Problem to work on:
Your answer is a copy of every line in the records where "solche" appears.

Data supplied:
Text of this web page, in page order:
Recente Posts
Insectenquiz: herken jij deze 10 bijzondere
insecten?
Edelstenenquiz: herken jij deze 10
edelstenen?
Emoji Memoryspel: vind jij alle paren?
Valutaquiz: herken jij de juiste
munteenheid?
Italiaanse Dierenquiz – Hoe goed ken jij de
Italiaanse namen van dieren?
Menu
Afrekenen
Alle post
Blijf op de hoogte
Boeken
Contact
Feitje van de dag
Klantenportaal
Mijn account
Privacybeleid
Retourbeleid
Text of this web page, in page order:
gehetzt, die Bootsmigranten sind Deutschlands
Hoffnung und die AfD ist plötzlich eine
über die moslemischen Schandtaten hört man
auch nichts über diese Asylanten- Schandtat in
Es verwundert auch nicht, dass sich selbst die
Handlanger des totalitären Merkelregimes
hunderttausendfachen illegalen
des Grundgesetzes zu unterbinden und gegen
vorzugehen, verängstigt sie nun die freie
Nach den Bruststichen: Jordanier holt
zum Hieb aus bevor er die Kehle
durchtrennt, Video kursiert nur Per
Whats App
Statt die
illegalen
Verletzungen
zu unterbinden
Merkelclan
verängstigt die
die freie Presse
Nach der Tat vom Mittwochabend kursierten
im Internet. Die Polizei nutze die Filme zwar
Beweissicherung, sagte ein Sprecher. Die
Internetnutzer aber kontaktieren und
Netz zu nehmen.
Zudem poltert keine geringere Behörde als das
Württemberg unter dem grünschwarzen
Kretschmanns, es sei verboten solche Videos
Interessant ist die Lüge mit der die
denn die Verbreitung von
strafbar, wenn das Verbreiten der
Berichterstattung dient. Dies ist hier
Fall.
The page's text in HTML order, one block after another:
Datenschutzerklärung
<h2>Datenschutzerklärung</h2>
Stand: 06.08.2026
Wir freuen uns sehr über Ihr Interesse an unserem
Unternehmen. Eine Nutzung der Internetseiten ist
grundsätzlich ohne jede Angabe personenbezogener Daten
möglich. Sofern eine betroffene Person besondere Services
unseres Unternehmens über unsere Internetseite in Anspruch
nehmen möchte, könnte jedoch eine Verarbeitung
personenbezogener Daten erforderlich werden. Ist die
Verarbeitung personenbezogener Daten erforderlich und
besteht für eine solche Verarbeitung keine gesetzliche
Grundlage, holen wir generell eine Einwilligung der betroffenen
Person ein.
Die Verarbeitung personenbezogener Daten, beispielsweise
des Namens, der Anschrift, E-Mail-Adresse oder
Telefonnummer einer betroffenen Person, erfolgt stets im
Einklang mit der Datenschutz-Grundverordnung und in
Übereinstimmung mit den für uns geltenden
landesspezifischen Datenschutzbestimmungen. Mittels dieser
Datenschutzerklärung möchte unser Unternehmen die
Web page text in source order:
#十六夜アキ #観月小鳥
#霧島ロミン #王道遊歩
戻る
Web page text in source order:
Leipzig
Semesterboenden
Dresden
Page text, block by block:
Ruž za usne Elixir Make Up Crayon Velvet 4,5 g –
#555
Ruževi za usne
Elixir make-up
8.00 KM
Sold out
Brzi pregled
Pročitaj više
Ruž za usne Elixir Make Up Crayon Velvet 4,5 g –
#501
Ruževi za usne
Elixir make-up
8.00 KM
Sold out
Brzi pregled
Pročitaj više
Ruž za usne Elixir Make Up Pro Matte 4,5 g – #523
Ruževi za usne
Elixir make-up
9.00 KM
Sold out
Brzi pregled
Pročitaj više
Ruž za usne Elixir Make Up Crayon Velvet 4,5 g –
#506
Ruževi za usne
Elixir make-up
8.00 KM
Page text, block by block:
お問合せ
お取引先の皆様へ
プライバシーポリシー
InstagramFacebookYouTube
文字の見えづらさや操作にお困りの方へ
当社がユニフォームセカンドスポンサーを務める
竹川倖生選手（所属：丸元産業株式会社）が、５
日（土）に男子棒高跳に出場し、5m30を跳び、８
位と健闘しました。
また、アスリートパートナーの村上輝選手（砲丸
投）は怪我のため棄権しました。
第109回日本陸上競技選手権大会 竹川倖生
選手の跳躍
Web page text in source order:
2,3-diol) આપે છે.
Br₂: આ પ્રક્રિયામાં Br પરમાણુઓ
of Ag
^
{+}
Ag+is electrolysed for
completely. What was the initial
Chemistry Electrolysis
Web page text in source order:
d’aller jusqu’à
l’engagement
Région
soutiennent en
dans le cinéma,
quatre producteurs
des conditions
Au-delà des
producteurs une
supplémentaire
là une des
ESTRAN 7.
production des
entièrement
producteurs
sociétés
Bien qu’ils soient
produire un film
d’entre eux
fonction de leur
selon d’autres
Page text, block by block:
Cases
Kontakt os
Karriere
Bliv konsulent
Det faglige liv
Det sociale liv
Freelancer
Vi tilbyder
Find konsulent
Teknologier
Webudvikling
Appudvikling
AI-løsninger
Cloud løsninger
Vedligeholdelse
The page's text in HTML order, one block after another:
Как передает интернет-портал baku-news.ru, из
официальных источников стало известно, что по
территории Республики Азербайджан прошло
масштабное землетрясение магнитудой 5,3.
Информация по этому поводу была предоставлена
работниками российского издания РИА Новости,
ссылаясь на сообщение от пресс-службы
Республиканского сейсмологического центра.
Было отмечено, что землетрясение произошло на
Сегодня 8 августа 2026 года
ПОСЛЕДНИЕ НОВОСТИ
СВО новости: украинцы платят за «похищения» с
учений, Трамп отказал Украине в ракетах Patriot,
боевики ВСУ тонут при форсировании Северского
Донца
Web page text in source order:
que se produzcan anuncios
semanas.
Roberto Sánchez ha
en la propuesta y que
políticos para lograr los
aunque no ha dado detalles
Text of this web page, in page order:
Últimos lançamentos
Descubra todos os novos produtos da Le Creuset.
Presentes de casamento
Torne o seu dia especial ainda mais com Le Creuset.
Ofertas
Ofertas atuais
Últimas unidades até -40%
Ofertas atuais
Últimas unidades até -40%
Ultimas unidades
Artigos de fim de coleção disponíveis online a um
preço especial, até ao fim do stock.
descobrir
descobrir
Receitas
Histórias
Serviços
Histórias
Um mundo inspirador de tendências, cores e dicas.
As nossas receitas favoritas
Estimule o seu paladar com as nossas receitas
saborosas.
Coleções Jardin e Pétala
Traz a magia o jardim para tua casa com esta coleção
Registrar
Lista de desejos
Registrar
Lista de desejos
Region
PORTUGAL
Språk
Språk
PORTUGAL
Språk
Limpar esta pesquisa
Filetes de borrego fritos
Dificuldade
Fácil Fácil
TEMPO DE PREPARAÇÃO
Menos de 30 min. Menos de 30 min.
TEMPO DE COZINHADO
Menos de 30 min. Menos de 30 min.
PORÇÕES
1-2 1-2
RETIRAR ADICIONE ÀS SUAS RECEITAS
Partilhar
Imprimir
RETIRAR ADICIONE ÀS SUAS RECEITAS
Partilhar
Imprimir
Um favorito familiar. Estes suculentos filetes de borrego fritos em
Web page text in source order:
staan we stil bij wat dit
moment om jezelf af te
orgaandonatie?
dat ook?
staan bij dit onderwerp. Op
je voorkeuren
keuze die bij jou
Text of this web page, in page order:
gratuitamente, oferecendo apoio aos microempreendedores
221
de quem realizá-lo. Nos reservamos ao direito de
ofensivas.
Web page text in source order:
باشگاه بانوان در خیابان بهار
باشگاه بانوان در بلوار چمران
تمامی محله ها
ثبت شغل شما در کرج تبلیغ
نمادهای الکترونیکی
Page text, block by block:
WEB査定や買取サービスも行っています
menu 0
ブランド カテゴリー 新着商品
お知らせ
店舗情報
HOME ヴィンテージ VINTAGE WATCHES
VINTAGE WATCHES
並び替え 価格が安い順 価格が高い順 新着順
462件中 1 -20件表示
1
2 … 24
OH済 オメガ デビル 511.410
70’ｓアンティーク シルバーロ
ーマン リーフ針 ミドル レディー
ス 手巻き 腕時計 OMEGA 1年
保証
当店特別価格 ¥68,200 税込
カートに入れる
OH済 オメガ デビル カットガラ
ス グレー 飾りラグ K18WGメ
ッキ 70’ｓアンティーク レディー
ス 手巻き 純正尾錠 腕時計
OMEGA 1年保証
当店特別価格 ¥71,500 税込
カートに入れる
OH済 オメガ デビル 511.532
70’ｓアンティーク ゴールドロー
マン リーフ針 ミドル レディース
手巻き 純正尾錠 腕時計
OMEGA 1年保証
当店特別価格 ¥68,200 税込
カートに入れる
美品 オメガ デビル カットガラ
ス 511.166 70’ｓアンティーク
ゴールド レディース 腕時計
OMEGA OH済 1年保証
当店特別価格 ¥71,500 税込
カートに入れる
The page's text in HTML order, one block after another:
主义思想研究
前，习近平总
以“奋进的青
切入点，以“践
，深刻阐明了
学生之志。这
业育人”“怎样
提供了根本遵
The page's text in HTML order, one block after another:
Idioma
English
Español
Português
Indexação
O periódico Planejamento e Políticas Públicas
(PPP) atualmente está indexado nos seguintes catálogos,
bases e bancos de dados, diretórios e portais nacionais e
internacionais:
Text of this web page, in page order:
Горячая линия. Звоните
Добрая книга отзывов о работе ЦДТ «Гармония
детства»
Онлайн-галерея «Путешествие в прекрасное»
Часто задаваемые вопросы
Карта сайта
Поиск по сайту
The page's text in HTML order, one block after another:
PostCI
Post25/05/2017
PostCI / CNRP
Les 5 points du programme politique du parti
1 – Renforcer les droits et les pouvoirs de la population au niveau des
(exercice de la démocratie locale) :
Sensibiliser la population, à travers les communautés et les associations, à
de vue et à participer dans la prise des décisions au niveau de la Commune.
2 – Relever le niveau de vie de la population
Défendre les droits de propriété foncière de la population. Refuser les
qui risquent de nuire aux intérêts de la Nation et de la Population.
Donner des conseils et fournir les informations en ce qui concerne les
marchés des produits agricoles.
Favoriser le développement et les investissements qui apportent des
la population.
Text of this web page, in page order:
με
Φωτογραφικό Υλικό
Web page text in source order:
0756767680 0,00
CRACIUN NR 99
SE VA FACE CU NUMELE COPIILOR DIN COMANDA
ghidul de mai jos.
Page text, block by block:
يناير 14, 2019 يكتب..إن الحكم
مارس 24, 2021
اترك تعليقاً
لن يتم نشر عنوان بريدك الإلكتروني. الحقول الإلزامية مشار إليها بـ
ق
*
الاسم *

Finished exercise:
Kretschmanns, es sei verboten solche Videos
besteht für eine solche Verarbeitung keine gesetzliche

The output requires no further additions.